Она не знала как лучше бы было себя повести и подбирала в голове фразы. Но к ее облегчению он заговорил первый.
— Итак, могу я поинтересоваться, что привело вас сюда? Только ли духота?
Кстати, мне очень жаль, что вам придется услышать об этом из моих уст, так как обычно я стараюсь делать только комплименты, но кажется, у меня нет выбора.
С фразой герцога выражение лица девушки делалось все более испуганным.
Герцог выдержал театральную паузу, пока бедняжка терялась в догадках, что он ей выдаст на этот раз.
— На вашей кружевной накидке появилась большая затяжка.
— Ах, боже мой, но где же? — Ровена принялась осматривать свои плечи, стараясь заглянуть на спину. — Тетушка на мне живого места не оставит за неосторожность.
— Вот затяжка. — показал герцог на длинную шелковую нить, выходившую на уровне плеча — Ее надо спрятать, иначе ваша накидка рискует быть безнадежно испорченной.
Я вижу, у вас талант уметь портить свой туалет.
Ровена вскинула вопросительный взор на герцога, стараясь понять упрек это или шутка, так как она подметила, что он видимо очень любит использовать свой статус, чтобы говорить все, что ему вздумается вполне безнаказанно. На лице мужчины не дрогнул ни один мускул, оно выражало совершенное бесстрастие. В конце концов, это было не так важно, так как в ней вдруг взыграло негодование.
— Вовсе нет! Вы же сами видели сколько там народу! — выпалила она.
— Так что вас привело на балкон? — сменил герцог тему — Не боитесь ли вы пропустить такую прекрасную возможность услышать местного виртуоза? Как вы находите его?
Ровена, замешкавшись, подумала, что если она скажет правду, то может показаться невеждой, совсем не разбирающейся в музыке. И раз большая часть общества поет тому дифирамбы, то и ей не следовало бы выделяться новизной мнения.
— Он очень даже недурен. Его техника прекрасно отточена. Даже один мой знакомый как-то раз услышал “Дьявольские трели” Тартини в исполнении господина Олдриджа и был поражен.
— Так значит, он вам все-таки понравился? — не унимался герцог, не сводя темных гипнотических глаз с лица Ровены, которые проникали в самую ее душу.
Та зарделась, начав корить себя за то, что имела тенденцию сохранять свое мнение при любых обстоятельствах, не желая потворствовать вкусу общества и его привычкам, но тут пошла наперекор себе и своим убеждениям, сказав неправду, из-за чего чувствовала себя крайне глупо.
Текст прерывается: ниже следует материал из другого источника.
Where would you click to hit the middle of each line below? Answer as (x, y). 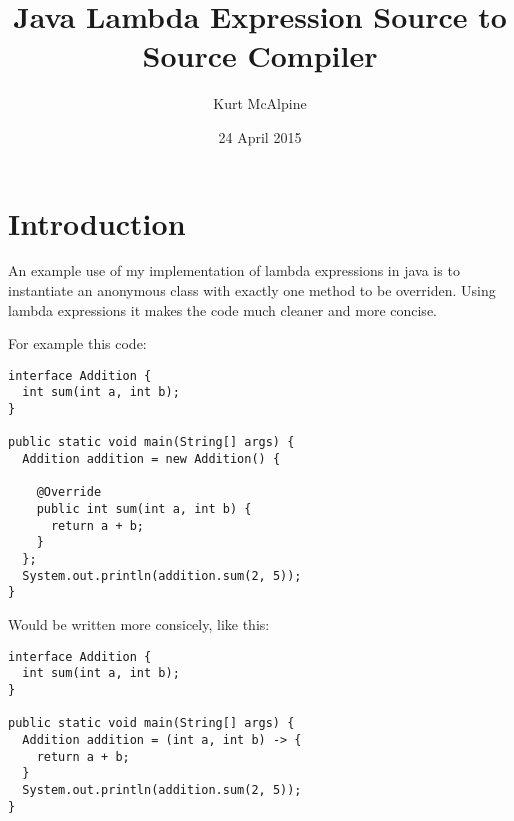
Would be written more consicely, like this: (139, 624)
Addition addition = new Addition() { (151, 459)
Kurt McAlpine (260, 103)
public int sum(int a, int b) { (144, 509)
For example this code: (77, 343)
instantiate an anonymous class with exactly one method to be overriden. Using (252, 290)
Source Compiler (260, 55)
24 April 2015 (260, 136)
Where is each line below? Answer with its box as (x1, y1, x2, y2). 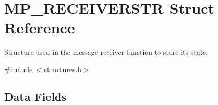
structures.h (44, 63, 82, 74)
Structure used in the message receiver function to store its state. (4, 47, 208, 57)
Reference (4, 17, 75, 38)
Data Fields (4, 88, 67, 104)
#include (4, 63, 33, 74)
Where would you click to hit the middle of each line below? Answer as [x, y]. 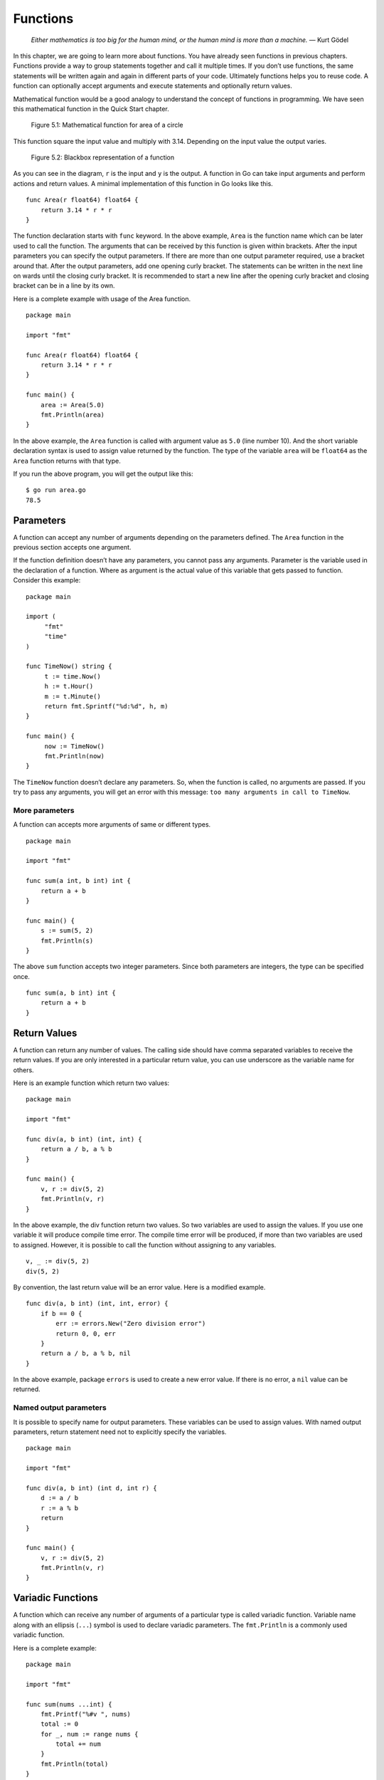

— Если честно, мне более по нраву деревенские мелодии, исполненные с душой и наполненные глубочайшим смыслом. Хоть они и просты, но в них есть свое очарование, присущее простоте и широте крестьянской души. Но верно, что из-за частых ошибок и недостатка техники, их мелодии у некоторых ценителей музыки могут вызывать головную боль.
Ровена запнулась, чувствуя на себе всю тяжесть взгляда герцога. Тот, как на зло, молчал. Неизвестно, какие мысли бродили в его голове и что он теперь думал о девушке из знатной семьи, которая предпочитает деревенские мотивы виртуозности вышколенных мастеров.
— Так значит, вам не понравилось? — приподняв одну бровь вновь осведомился он.
Ровена набрала в легкие воздуха, теребя свой веер от волнения.
— Не то чтобы не понравилось, он силен с технической стороны….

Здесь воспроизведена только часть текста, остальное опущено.